I went to 38 Aquarium recently (on my way to Win's) and the old guy was there. I'm not sure if he speaks English, but I had the feeling he was watching my every move. I haven't seen the chainsmoking guy in quite a while, but then I'm not really in the area that much. Most of the tanks in the back are empty and they had a very limited selection. The Koi were nice, but at prices up to $900 they'd better be! There were many Flowerhorns with similarly high prices, but that's not my thing. I was happy to get over to Win's, pick up a few plants, some cherry shrimp and a dozen cardinals.


----------



## ramawo (Jun 9, 2008)

> I went to 38 Aquarium recently (on my way to Win's) and the old guy was there. I'm not sure if he speaks English, but I had the feeling he was watching my every move. I haven't seen the chainsmoking guy in quite a while, but then I'm not really in the area that much. Most of the tanks in the back are empty and they had a very limited selection. The Koi were nice, but at prices up to $900 they'd better be! There were many Flowerhorns with similarly high prices, but that's not my thing.

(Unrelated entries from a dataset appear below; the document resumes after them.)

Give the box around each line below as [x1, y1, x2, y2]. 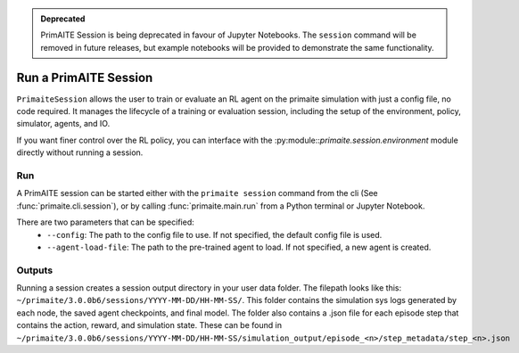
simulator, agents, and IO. [16, 119, 111, 129]
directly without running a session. [16, 147, 144, 158]
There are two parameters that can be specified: [16, 217, 195, 227]
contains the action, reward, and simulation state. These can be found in [16, 320, 283, 331]
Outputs [16, 264, 54, 276]
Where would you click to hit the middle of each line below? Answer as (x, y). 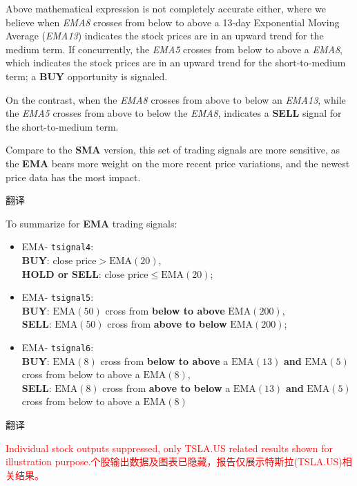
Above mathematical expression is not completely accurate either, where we (166, 8)
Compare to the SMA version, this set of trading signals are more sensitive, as (173, 150)
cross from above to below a (166, 387)
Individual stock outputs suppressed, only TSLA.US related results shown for (169, 448)
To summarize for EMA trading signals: (91, 223)
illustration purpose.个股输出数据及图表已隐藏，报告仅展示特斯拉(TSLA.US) (174, 461)
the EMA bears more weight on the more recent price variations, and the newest (178, 163)
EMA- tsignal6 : (58, 347)
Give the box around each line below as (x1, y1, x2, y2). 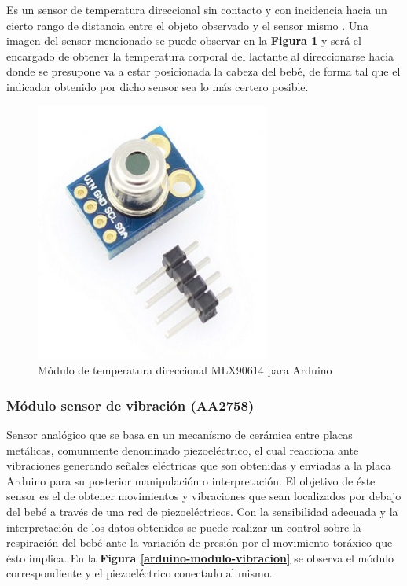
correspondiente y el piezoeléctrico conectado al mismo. (6, 565, 273, 581)
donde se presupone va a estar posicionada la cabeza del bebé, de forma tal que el (6, 63, 401, 79)
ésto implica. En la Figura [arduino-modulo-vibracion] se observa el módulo (6, 549, 394, 566)
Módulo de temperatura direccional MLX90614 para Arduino (38, 362, 332, 378)
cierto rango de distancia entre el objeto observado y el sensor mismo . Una (6, 17, 368, 33)
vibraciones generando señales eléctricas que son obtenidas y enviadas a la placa (6, 457, 391, 474)
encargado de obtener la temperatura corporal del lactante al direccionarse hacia (6, 47, 394, 64)
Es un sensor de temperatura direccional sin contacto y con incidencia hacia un (6, 2, 387, 17)
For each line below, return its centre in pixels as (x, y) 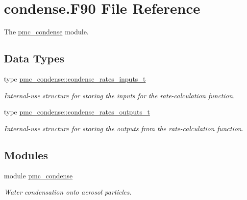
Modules (26, 155)
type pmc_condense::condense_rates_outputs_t (77, 112)
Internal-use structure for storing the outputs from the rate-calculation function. (124, 128)
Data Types (34, 58)
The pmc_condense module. (46, 32)
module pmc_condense (38, 175)
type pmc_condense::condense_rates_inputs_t (75, 78)
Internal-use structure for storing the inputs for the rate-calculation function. (120, 95)
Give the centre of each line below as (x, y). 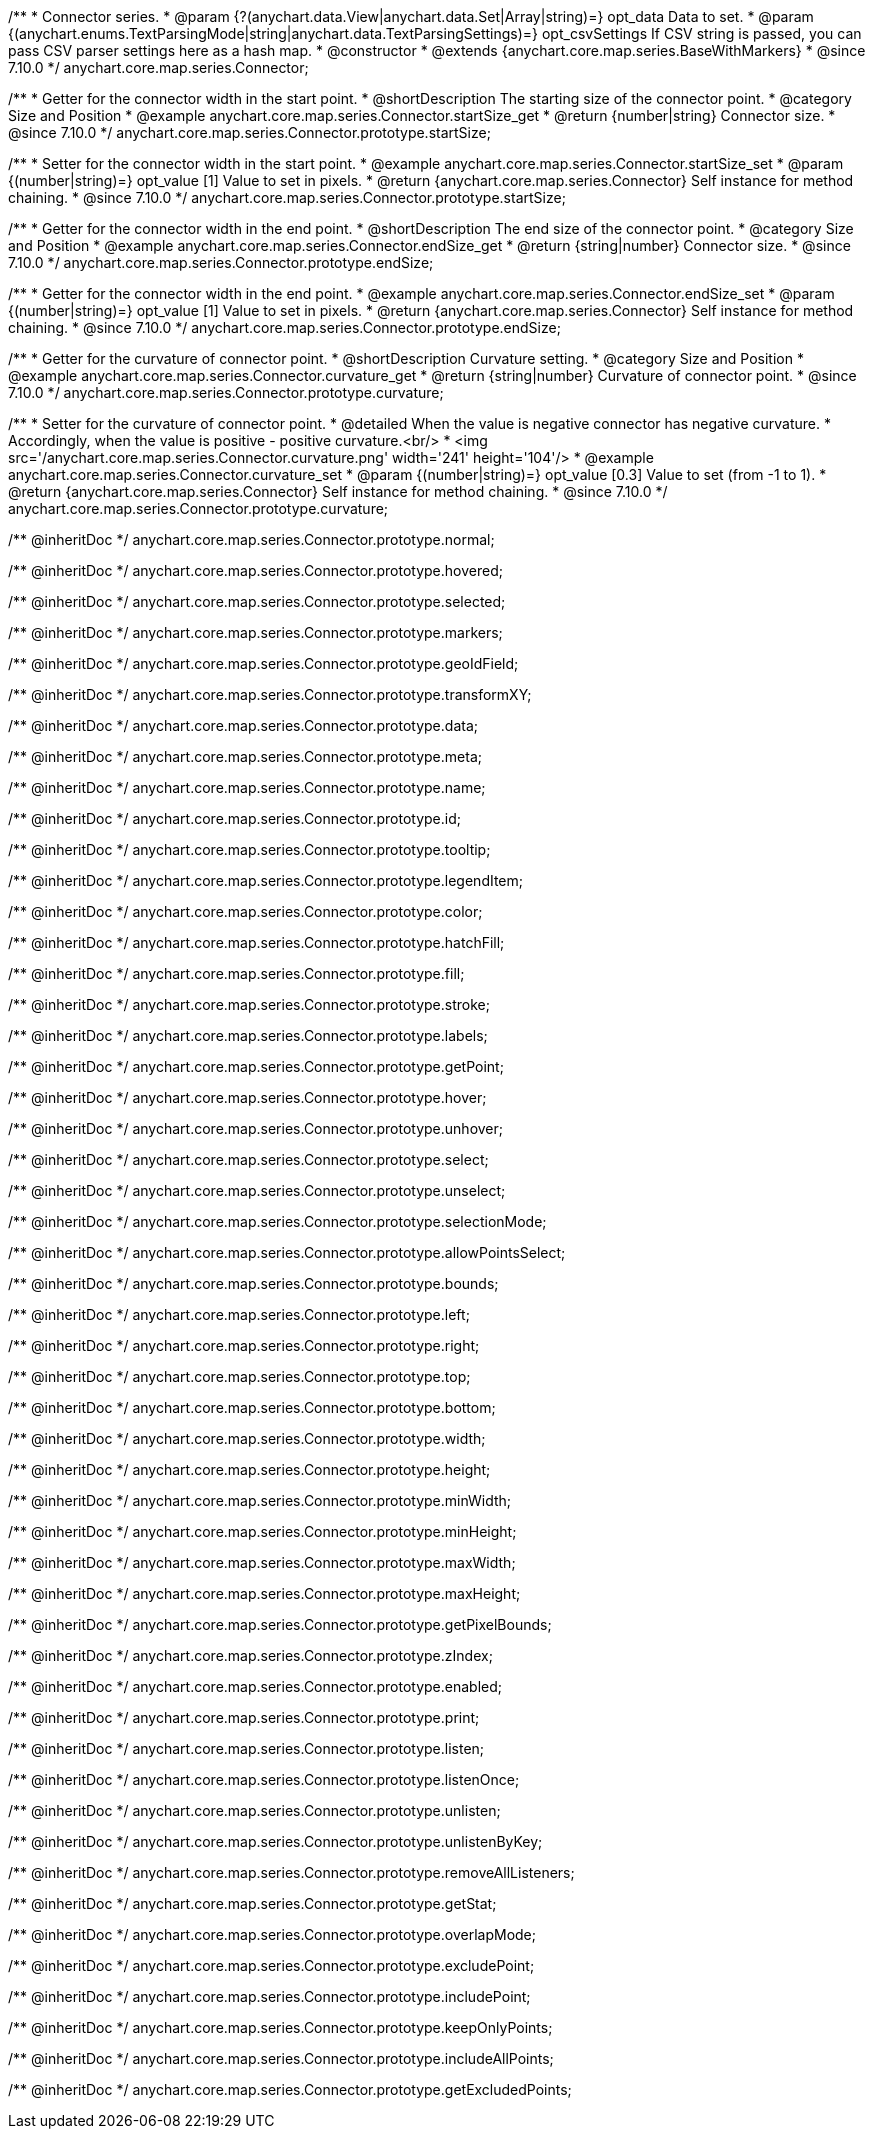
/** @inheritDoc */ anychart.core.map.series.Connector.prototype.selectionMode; (277, 1221)
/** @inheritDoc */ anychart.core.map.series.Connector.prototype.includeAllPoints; (281, 2058)
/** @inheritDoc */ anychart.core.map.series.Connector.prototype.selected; (257, 601)
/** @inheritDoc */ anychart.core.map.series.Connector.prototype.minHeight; (262, 1531)
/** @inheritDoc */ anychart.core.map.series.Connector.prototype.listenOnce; (264, 1779)
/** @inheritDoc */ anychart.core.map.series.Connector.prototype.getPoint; (256, 1066)
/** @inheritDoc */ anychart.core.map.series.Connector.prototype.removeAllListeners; (291, 1872)
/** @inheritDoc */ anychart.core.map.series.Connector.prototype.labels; (248, 1035)
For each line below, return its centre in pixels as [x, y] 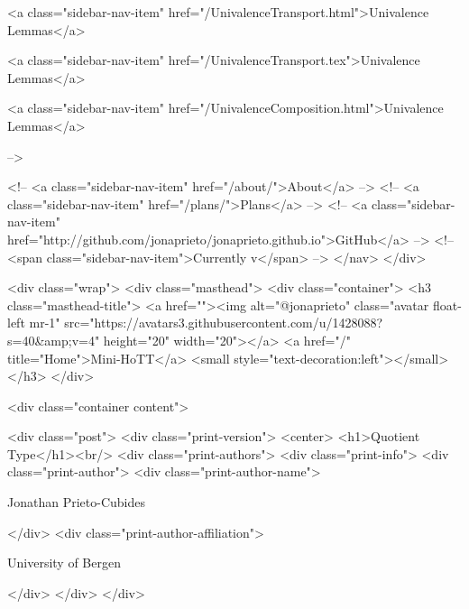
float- [447, 304]
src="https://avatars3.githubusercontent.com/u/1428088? [224, 323]
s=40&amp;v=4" [54, 340]
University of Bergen [64, 563]
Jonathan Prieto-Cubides [76, 502]
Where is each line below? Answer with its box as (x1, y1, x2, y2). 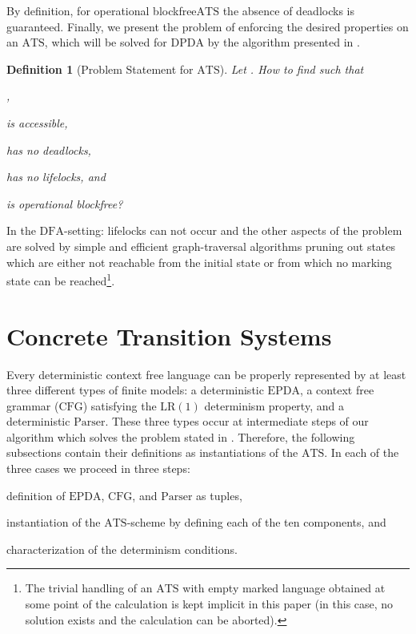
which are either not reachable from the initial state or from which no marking (6, 253, 392, 270)
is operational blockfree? (6, 195, 123, 212)
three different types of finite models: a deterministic (6, 382, 264, 398)
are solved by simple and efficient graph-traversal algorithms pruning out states (6, 237, 396, 254)
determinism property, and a (204, 397, 344, 414)
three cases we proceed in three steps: (6, 460, 190, 477)
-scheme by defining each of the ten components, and (126, 514, 386, 531)
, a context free (299, 382, 374, 398)

I was happy to get over to Win's, pick up a few plants, some cherry shrimp and a dozen cardinals.


The old guy is store owner and father of chainsmoking guy. They are Old fashion Chinese ,there's nothing wrong with them. One thing I don't like them that they're cursing all the time in store!


----------



## Gordonrichards (Apr 28, 2009)

Owner of Win is a nice guy, his daughter is even nicer!


----------